А Зу-н-Нун шел не торопясь, отвечая на сыпавшиеся отовсюду приветствия и благословения. Поднимая вверх руки и размахивая широкими белыми рукавами, он возглашал:
— О правоверные! Всякий, кто чтит пятницу и желает послушать пятничную проповедь, пусть идет за мной, идет след в след и никуда не сворачивает! О верующие ар-Русафа! Сотворите молитву, не обрекайте себя на утрату этой сияющей свечи! Следуйте, о следуйте за мной все, кто слушает мой голос! Следуйте за мной все, кто идет к масджид, кто хочет услышать пятничную проповедь!
И так крича, он прошел под узкую арку ворот медины. Вступив в темный сырой коридор, ведущий сквозь толщу Журавлиной башни, он прошел его насквозь и вышел на залитую утренним солнцем улицу — вверх, вверх, к верхнему городу лежал его путь.
Люди, заслышав его призывы, ахали и качали головами: легко сказать, не сворачивать и идти прямо к масджид. Да, вот-вот должен прозвучать третий крик муаззина — и верующие, совершив положенные молитвы, должны услышать проповедь праздничного дня. Но сегодняшняя пятница была особенной: проповедь — неслыханное дело — велено было отложить. Совершив молитву у себя дома, верховный муфтий Куртубы пожелал отправиться не в масджид, чтобы там взойти на минбар и сказать верующим укрепляющие слова, — а на Большую базарную площадь перед дворцом у Факельной стены.
Там еще со вчерашнего дня сооружены были два высоких деревянных помоста.
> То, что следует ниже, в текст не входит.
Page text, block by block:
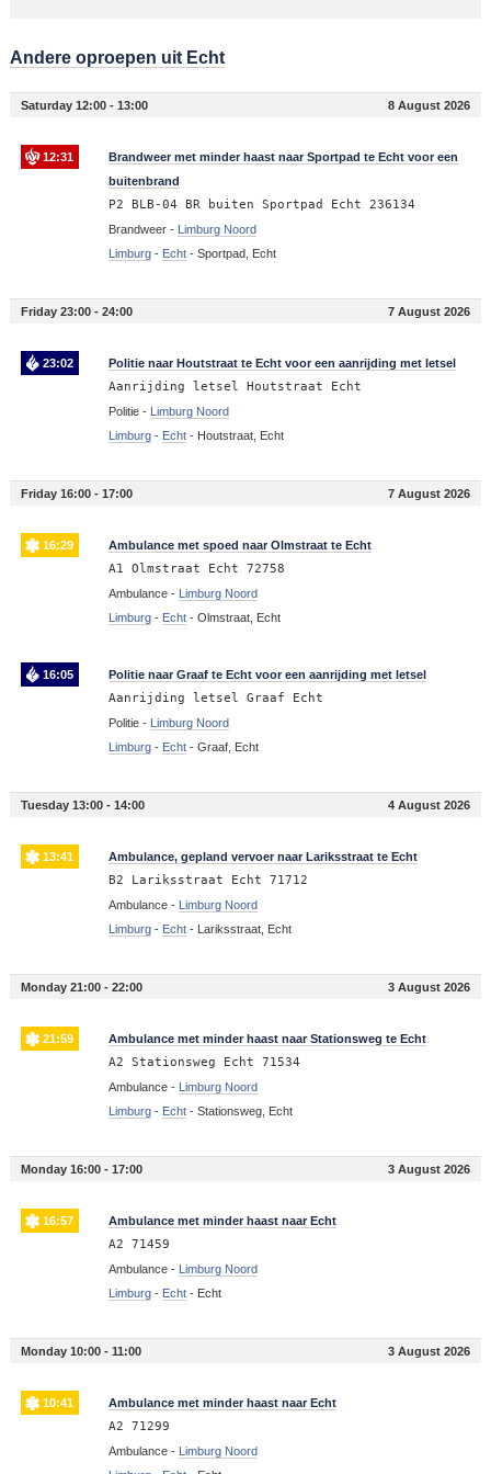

Один — для Абд-аль-Вахида ибн Омара ибн Умейя и его ближайших родственников, а также кади Куртубы, верховного муфтия и самых уважаемых законников Ар-Русафа. Этот помост покрыли коврами и разложили на нем шелковые подушки — и на ночь поставили вокруг него стражу, дабы подлое ворье не растащило все это великолепие. Второй помост предназначался для еретика, отступника, бунтовщика, мятежника и колдуна аль-Джунайда — и его не стали покрывать коврами. Сегодня утром истекали три дня, данные, согласно законам Али, преступнику на размышление и раскаяние. Однако глашатаи уже прокричали на каждой площади, что Джунайд не отрекся от своих заблуждений и предпочел смерть возвращению к истинной вере. Шептались, что Джунайд — шахид, невинный мученик, и его погубили не провинности, а зависть и злоба клеветников. Однако всякий, что-либо смысливший в этой жизни, уже купил место у окна одного из домов, выходящих на Большую базарную площадь. Ну или уже толкался вокруг помостов. Ну или готовился бежать туда со всех ног. На улицах кричали, что палач уже вышел и показывает удары мечом, какими положено сносить головы преступников, а его помощники уже устанавливают деревянные колоды, между которыми растянут для четвертования тело Джунайда.